_MATERIAL TO PROCESS_.
------------------------------------
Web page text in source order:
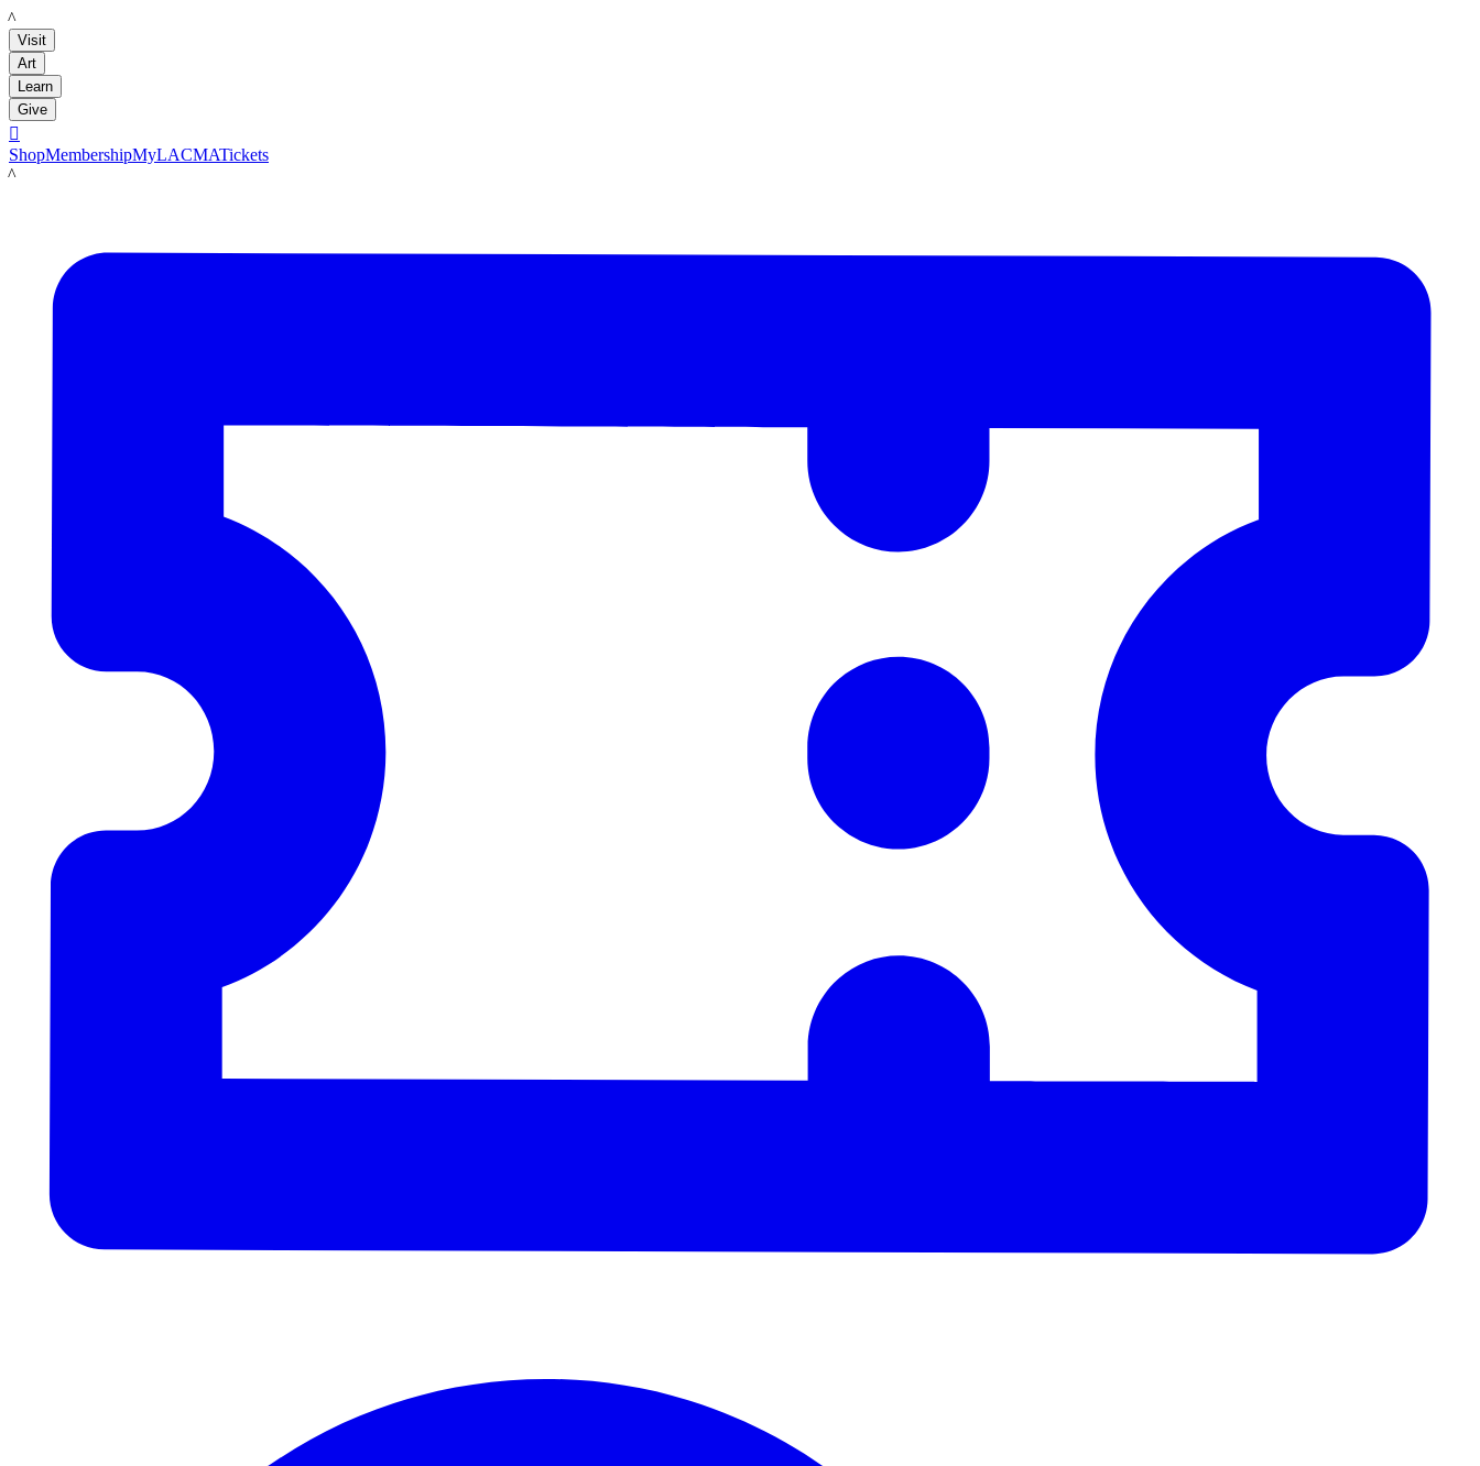
LACMA
Visit
Art
Learn
Give

ShopMembershipMyLACMATickets
LACMA
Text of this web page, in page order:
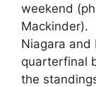
weekend
Mackinder).
Niagara and
quarterfinal
the
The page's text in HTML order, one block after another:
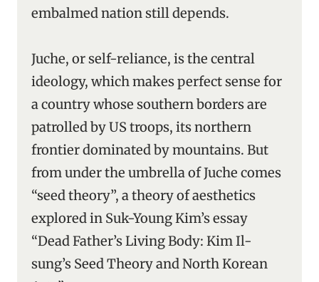
embalmed nation still depends.
Juche, or self-reliance, is the central
ideology, which makes perfect sense for
a country whose southern borders are
patrolled by US troops, its northern
frontier dominated by mountains. But
from under the umbrella of Juche comes
“seed theory”, a theory of aesthetics
explored in Suk-Young Kim’s essay
“Dead Father’s Living Body: Kim Il-
sung’s Seed Theory and North Korean
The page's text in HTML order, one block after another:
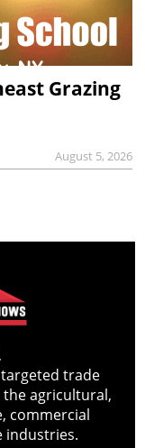
Grazing
August 5, 2026
trade
agricultural,
commercial
industries.
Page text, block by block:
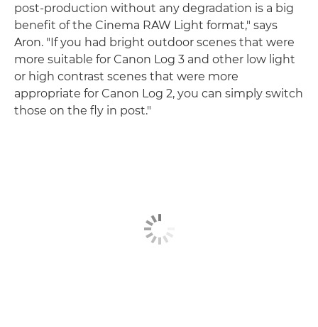
post-production without any degradation is a big
benefit of the Cinema RAW Light format," says
Aron. "If you had bright outdoor scenes that were
more suitable for Canon Log 3 and other low light
or high contrast scenes that were more
appropriate for Canon Log 2, you can simply switch
those on the fly in post."
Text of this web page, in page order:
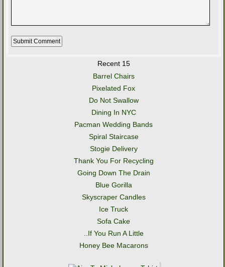
Recent 15
Barrel Chairs
Pixelated Fox
Do Not Swallow
Dining In NYC
Pacman Wedding Bands
Spiral Staircase
Stogie Delivery
Thank You For Recycling
Going Down The Drain
Blue Gorilla
Skyscraper Candles
Ice Truck
Sofa Cake
..If You Run A Little
Honey Bee Macarons
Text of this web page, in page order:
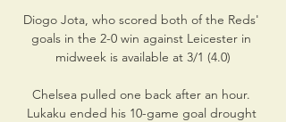
Diogo Jota, who scored both of the Reds'
goals in the 2-0 win against Leicester in
midweek is available at 3/1 (4.0)
Chelsea pulled one back after an hour.
Lukaku ended his 10-game goal drought
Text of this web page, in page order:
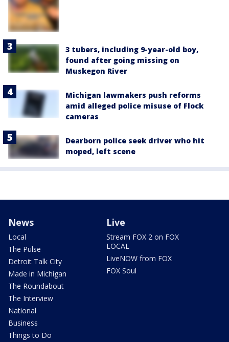
3 tubers, including 9-year-old boy,
found after going missing on
Muskegon River
Michigan lawmakers push reforms
amid alleged police misuse of Flock
cameras
Dearborn police seek driver who hit
moped, left scene
News
Local
The Pulse
Detroit Talk City
Made in Michigan
The Roundabout
The Interview
National
Business
Things to Do
Live
Stream FOX 2 on FOX
LOCAL
LiveNOW from FOX
FOX Soul
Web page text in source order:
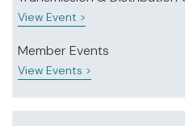
View Event >
Member Events
View Events >
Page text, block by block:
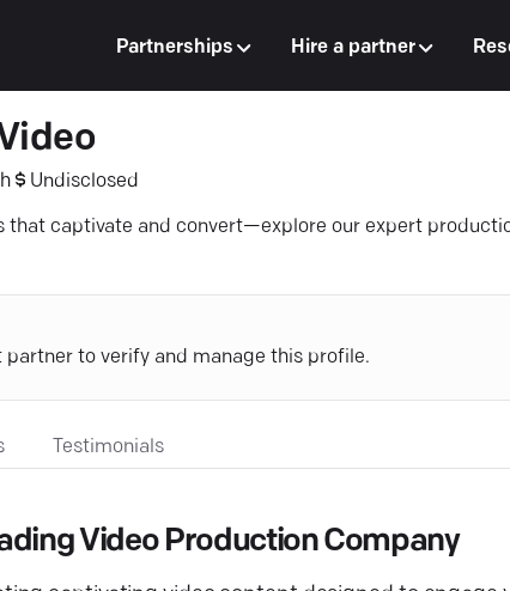
Partnerships Hire a partner
Undisclosed
that captivate and convert—explore our expert
partner to verify and manage this profile.
Testimonials
Video Production Company
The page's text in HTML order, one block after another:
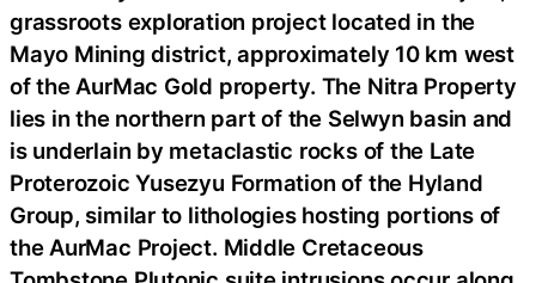
grassroots exploration project located in the
Mayo Mining district, approximately 10 km west
of the AurMac Gold property. The Nitra Property
lies in the northern part of the Selwyn basin and
is underlain by metaclastic rocks of the Late
Proterozoic Yusezyu Formation of the Hyland
Group, similar to lithologies hosting portions of
the AurMac Project. Middle Cretaceous
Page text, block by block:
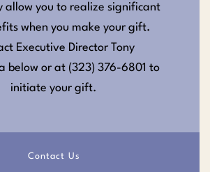
allow you to realize significant
when you make your gift.
Executive Director Tony
below or at (323) 376-6801 to
initiate your gift.
Contact Us
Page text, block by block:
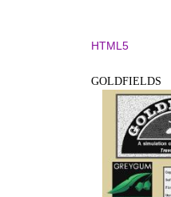
HTML5
GOLDFIELDS
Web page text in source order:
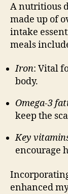
A nutritious
made up of
intake
meals
Iron: Vital
body.
Omega-3
keep the
Key
encourage
enhanced
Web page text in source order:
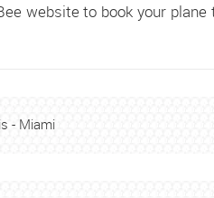
website to book your
- Miami
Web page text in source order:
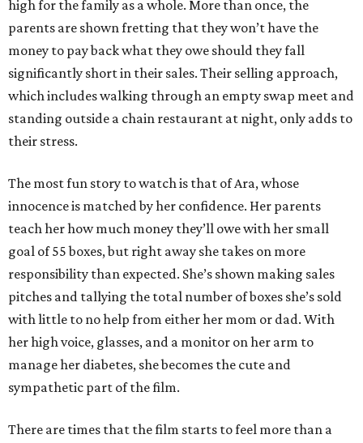
high for the family as a whole. More than once, the
parents are shown fretting that they won’t have the
money to pay back what they owe should they fall
significantly short in their sales. Their selling approach,
which includes walking through an empty swap meet and
standing outside a chain restaurant at night, only adds to
their stress.
The most fun story to watch is that of Ara, whose
innocence is matched by her confidence. Her parents
teach her how much money they’ll owe with her small
goal of 55 boxes, but right away she takes on more
responsibility than expected. She’s shown making sales
pitches and tallying the total number of boxes she’s sold
with little to no help from either her mom or dad. With
her high voice, glasses, and a monitor on her arm to
manage her diabetes, she becomes the cute and
sympathetic part of the film.
There are times that the film starts to feel more than a
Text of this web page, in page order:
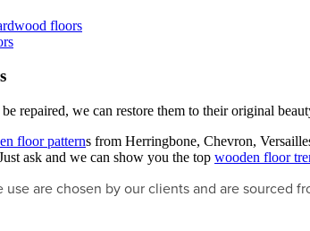
floors
repaired, we can restore them to their original
floor patterns from Herringbone, Chevron,
ask and we can show you the top wooden floor
use are chosen by our clients and are sourced
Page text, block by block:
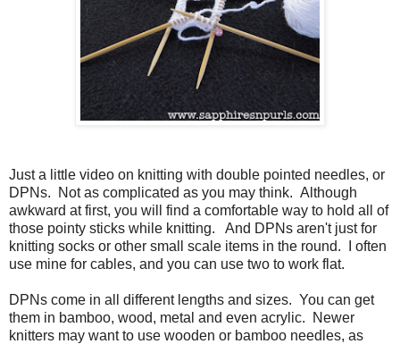
Just a little video on knitting with double pointed needles, or
DPNs. Not as complicated as you may think. Although
awkward at first, you will find a comfortable way to hold all of
those pointy sticks while knitting. And DPNs aren't just for
knitting socks or other small scale items in the round. I often
use mine for cables, and you can use two to work flat.
DPNs come in all different lengths and sizes. You can get
them in bamboo, wood, metal and even acrylic. Newer
knitters may want to use wooden or bamboo needles, as
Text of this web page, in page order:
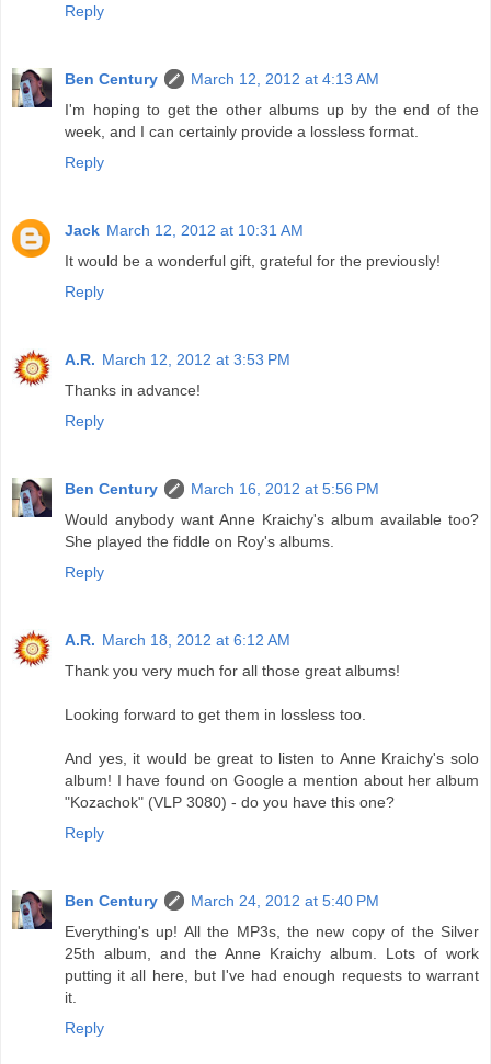
Reply
Ben Century
March 12, 2012 at 4:13 AM
I'm hoping to get the other albums up by the end of the
week, and I can certainly provide a lossless format.
Reply
Jack March 12, 2012 at 10:31 AM
It would be a wonderful gift, grateful for the previously!
Reply
A.R. March 12, 2012 at 3:53 PM
Thanks in advance!
Reply
Ben Century
March 16, 2012 at 5:56 PM
Would anybody want Anne Kraichy's album available too?
She played the fiddle on Roy's albums.
Reply
A.R. March 18, 2012 at 6:12 AM
Thank you very much for all those great albums!
Looking forward to get them in lossless too.
And yes, it would be great to listen to Anne Kraichy's solo
album! I have found on Google a mention about her album
"Kozachok" (VLP 3080) - do you have this one?
Reply
Ben Century
March 24, 2012 at 5:40 PM
Everything's up! All the MP3s, the new copy of the Silver
25th album, and the Anne Kraichy album. Lots of work
putting it all here, but I've had enough requests to warrant
it.
Reply
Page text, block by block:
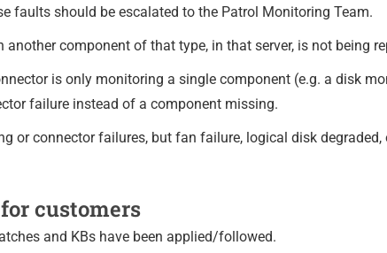
faults should be escalated to the Patrol Monitoring Team.
component of that type, in that server, is not being
is only monitoring a single component (e.g. a disk
failure instead of a component missing.
or connector failures, but fan failure, logical disk
customers
and KBs have been applied/followed.
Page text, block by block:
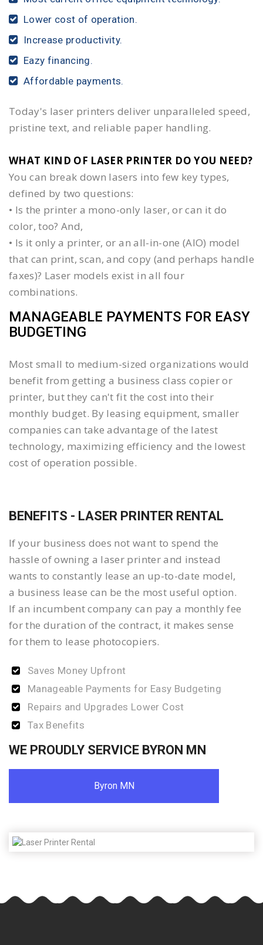
Lower cost of operation.
Increase productivity.
Eazy financing.
Affordable payments.
Today's laser printers deliver unparalleled speed,
pristine text, and reliable paper handling.
WHAT KIND OF LASER PRINTER DO YOU NEED?​
You can break down lasers into few key types,
defined by two questions:
• Is the printer a mono-only laser, or can it do
color, too? And,
• Is it only a printer, or an all-in-one (AIO) model
that can print, scan, and copy (and perhaps handle
faxes)? Laser models exist in all four
combinations.
MANAGEABLE PAYMENTS FOR EASY
BUDGETING
Most small to medium-sized organizations would
benefit from getting a business class copier or
printer, but they can't fit the cost into their
monthly budget. By leasing equipment, smaller
companies can take advantage of the latest
technology, maximizing efficiency and the lowest
cost of operation possible.
BENEFITS - LASER PRINTER RENTAL
If your business does not want to spend the
hassle of owning a laser printer and instead
wants to constantly lease an up-to-date model,
a business lease can be the most useful option.
If an incumbent company can pay a monthly fee
for the duration of the contract, it makes sense
for them to lease photocopiers.
Saves Money Upfront
Manageable Payments for Easy Budgeting
Repairs and Upgrades Lower Cost
Tax Benefits
WE PROUDLY SERVICE BYRON MN
Byron MN
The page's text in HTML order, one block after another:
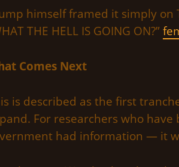
himself framed it simply on
THE HELL IS GOING ON?”
Comes Next
is described as the first
For researchers who
had information — it
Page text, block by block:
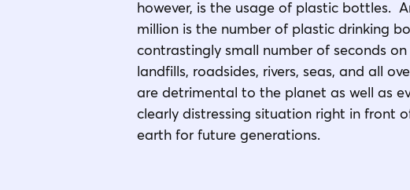
however, is the usage of plastic bottles.
million is the number of plastic drinking
contrastingly small number of seconds
landfills, roadsides, rivers, seas, and all
are detrimental to the planet as well as
clearly distressing situation right in front
earth for future generations.
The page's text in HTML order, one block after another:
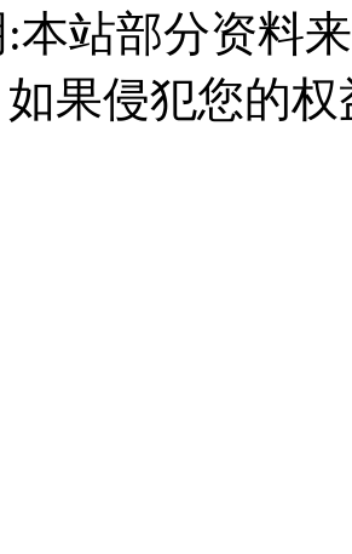
本站部分资料
果侵犯您的
------------------------------------
_WHAT YOU NEED TO DO_. Of all the material above, only the lines from the one that has "Michigan lawmakers push reforms" down to the one that has "Group, similar to" are to be written out, exactly and with both ends included. Pictures are skipped.

_ANSWER SECTION_.
Michigan lawmakers push reforms
amid alleged police misuse of Flock
cameras
Dearborn police seek driver who hit
moped, left scene
News
Local
The Pulse
Detroit Talk City
Made in Michigan
The Roundabout
The Interview
National
Business
Things to Do
Live
Stream FOX 2 on FOX
LOCAL
LiveNOW from FOX
FOX Soul
Web page text in source order:
View Event >
Member Events
View Events >
Page text, block by block:
Partnerships Hire a partner
Undisclosed
that captivate and convert—explore our expert
partner to verify and manage this profile.
Testimonials
Video Production Company
The page's text in HTML order, one block after another:
grassroots exploration project located in the
Mayo Mining district, approximately 10 km west
of the AurMac Gold property. The Nitra Property
lies in the northern part of the Selwyn basin and
is underlain by metaclastic rocks of the Late
Proterozoic Yusezyu Formation of the Hyland
Group, similar to lithologies hosting portions of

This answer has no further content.